Create a cell in the open notebook and run it as follows.

import ipyparallel as ipp
rc = ipp.Client(profile='example-profile') #Profile name set in "Preparing IPython configuration files"
# Execution of this cell is mandatory because it contains the definition of %%px which will be used after.
../_images/jupyter1.png
Create a new cell and execute it as follows.
This confirms that MPI is running parallel processing.
%%px
# %%px is a magic comment for MPI parallelism
from mpi4py import MPI

comm = MPI.COMM_WORLD
rank = comm.Get_rank()
size = comm.Get_size()
name = MPI.Get_processor_name()

print(f"name = {name} : rank = {rank} : size = {size}")
print("finish.")
../_images/jupyter2.png
Whenever you write a program that uses MPI for parallel processing, write %%px .
(Please refer to the ipyparallel documentation for more details on %%px.)

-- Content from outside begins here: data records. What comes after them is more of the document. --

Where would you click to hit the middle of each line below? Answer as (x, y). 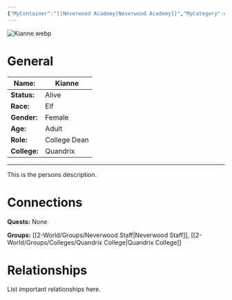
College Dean (67, 140)
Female (57, 117)
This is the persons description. (52, 174)
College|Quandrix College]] (142, 242)
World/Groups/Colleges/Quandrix (55, 242)
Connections (45, 202)
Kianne (67, 83)
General (30, 61)
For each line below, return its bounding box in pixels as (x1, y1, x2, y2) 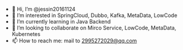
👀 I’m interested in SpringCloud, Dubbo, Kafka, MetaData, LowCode (11, 12, 178, 19)
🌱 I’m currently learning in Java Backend (11, 18, 111, 25)
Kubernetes (11, 31, 40, 38)
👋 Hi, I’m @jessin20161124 (11, 6, 76, 12)
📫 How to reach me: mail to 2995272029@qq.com (11, 37, 137, 44)
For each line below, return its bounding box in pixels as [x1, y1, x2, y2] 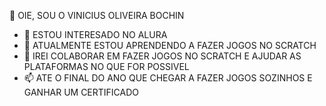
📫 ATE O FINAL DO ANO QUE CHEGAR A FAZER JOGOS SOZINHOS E [23, 72, 313, 84]
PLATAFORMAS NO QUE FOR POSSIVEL [23, 61, 190, 72]
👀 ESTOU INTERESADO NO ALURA [23, 29, 168, 40]
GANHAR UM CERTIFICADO [23, 86, 140, 98]
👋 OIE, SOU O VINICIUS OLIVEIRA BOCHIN [9, 10, 185, 21]
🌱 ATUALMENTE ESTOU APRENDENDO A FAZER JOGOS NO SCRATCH [23, 40, 317, 51]
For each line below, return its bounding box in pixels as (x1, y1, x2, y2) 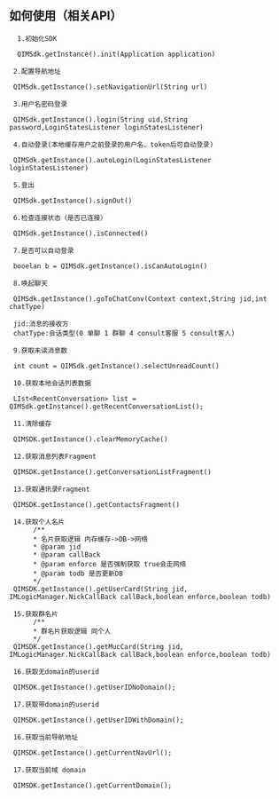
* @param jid (32, 542, 81, 551)
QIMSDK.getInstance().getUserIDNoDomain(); (12, 683, 176, 692)
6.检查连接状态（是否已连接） (12, 213, 108, 222)
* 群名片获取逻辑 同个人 (32, 627, 112, 636)
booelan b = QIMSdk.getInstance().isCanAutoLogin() (12, 261, 208, 271)
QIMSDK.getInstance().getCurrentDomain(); (12, 780, 173, 790)
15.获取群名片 (12, 609, 59, 619)
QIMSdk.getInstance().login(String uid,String (12, 115, 189, 124)
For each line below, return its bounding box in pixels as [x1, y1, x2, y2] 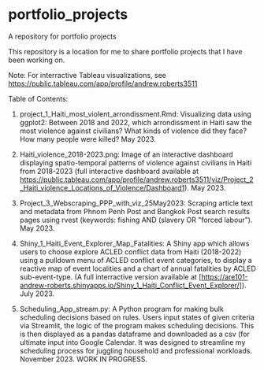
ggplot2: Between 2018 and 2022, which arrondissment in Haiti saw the [19, 117, 252, 127]
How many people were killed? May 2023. [19, 134, 156, 143]
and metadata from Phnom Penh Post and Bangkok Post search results [19, 206, 251, 216]
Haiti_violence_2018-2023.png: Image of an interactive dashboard [19, 150, 233, 159]
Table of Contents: [8, 94, 69, 103]
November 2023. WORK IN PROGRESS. [19, 354, 148, 364]
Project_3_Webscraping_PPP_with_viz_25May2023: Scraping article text [19, 198, 254, 208]
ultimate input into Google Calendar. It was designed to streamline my [19, 337, 246, 347]
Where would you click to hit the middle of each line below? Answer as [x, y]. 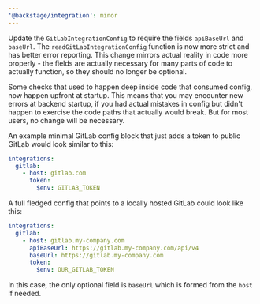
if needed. [25, 294]
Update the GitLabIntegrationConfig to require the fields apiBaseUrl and [126, 38]
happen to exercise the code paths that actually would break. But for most [128, 112]
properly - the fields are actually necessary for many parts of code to [121, 63]
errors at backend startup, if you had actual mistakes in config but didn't [125, 103]
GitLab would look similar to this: [61, 144]
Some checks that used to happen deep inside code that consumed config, [130, 87]
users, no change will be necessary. [67, 120]
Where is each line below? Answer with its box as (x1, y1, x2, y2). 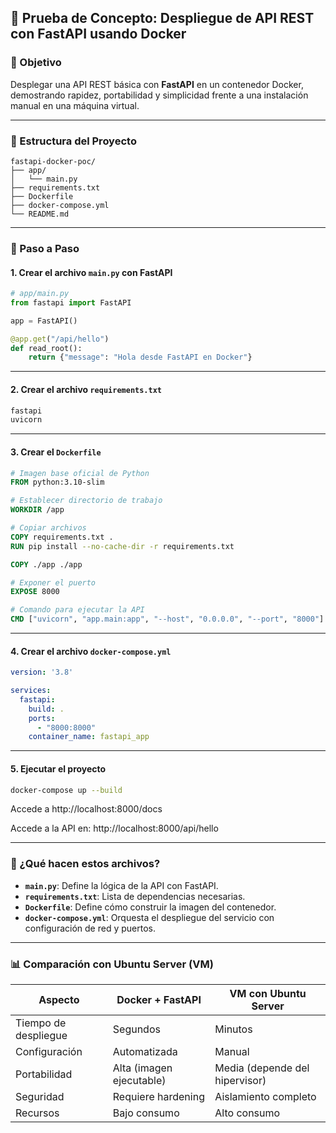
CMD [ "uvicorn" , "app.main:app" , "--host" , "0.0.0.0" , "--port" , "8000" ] (10, 614, 325, 625)
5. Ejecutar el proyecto (10, 762, 107, 775)
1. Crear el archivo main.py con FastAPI (10, 266, 173, 278)
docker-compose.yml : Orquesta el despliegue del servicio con (24, 911, 275, 923)
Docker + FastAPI (116, 993, 202, 1007)
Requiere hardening (112, 1090, 205, 1104)
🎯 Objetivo (10, 56, 62, 70)
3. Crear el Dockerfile (10, 446, 102, 458)
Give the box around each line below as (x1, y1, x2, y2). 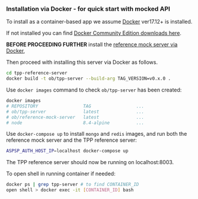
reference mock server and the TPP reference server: (6, 136, 138, 143)
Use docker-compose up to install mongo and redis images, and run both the (6, 131, 187, 138)
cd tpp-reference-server (6, 70, 68, 76)
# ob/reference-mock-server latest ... (6, 114, 145, 120)
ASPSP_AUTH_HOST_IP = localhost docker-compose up (6, 148, 129, 154)
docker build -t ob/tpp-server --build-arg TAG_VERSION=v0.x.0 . (6, 76, 171, 81)
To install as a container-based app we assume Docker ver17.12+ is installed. (6, 18, 193, 25)
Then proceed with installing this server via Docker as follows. (6, 58, 158, 66)
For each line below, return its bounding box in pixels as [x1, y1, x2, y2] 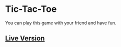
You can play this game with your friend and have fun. [5, 20, 116, 26]
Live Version [5, 34, 45, 43]
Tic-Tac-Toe [5, 3, 57, 15]
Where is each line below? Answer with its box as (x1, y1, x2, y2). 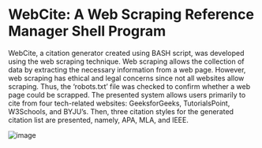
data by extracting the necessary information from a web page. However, (8, 65, 246, 74)
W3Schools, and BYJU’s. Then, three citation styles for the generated (8, 106, 234, 116)
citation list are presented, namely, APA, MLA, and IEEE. (8, 115, 189, 124)
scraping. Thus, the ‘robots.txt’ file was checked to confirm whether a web (8, 81, 251, 91)
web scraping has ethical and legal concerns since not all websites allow (8, 73, 245, 83)
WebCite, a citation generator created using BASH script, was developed (8, 48, 245, 57)
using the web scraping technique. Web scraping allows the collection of (8, 57, 245, 66)
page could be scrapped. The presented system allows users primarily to (8, 90, 246, 99)
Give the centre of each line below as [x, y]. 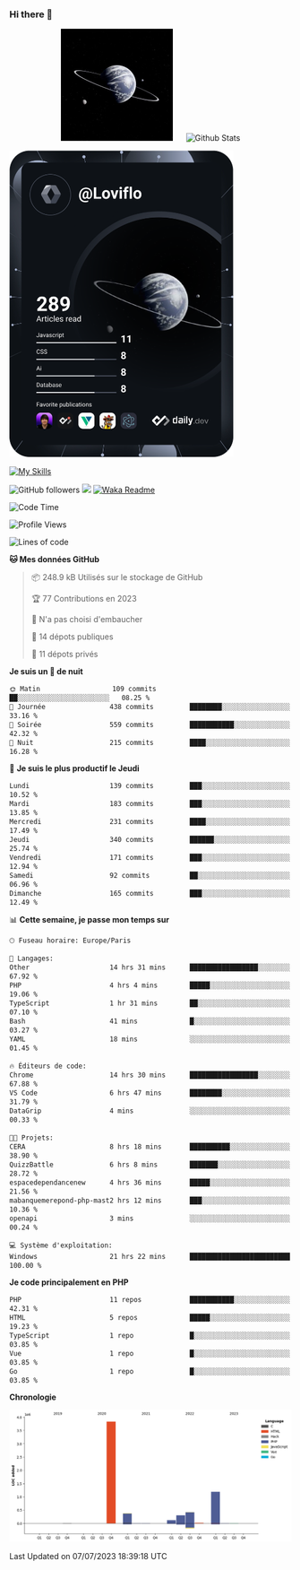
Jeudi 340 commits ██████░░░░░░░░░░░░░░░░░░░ [150, 840]
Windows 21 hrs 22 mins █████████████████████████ [150, 1257]
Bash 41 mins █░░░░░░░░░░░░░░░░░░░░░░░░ [150, 1021]
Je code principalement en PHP [69, 1282]
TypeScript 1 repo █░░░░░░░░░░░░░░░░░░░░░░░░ [150, 1336]
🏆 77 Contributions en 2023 [84, 599]
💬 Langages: [31, 958]
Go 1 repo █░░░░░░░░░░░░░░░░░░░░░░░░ [150, 1372]

You can run a quantum program using mpiQulacs by writing the following in the cell.

%%px
from qulacs import QuantumCircuit, QuantumState
from mpi4py import MPI

# Seed of random number
seed=1234

# Get process rank
comm = MPI.COMM_WORLD
rank = comm.Get_rank()

# Prepare quantum states
state = QuantumState(3, use_multi_cpu=True)
state.set_Haar_random_state(seed)

# Prepare uantum circuits
circuit = QuantumCircuit(3)
circuit.add_X_gate(0)
circuit.add_RX_gate(1, 0.5)

# Execution
circuit.update_quantum_state(state)

# Sampling
sampled_values = state.sampling(100, seed)

# Show results only at rank 0 (node01)
if rank == 0:
    print(sampled_values)
../_images/jupyter3.png

Note

When you run mpirun from the command line, there is a wait time for the ssh connection to be established each time you run it, but when you run cells on the Jupyter Notebook, there is no wait time because the ssh connection between the nodes is already established when you run ipcluster.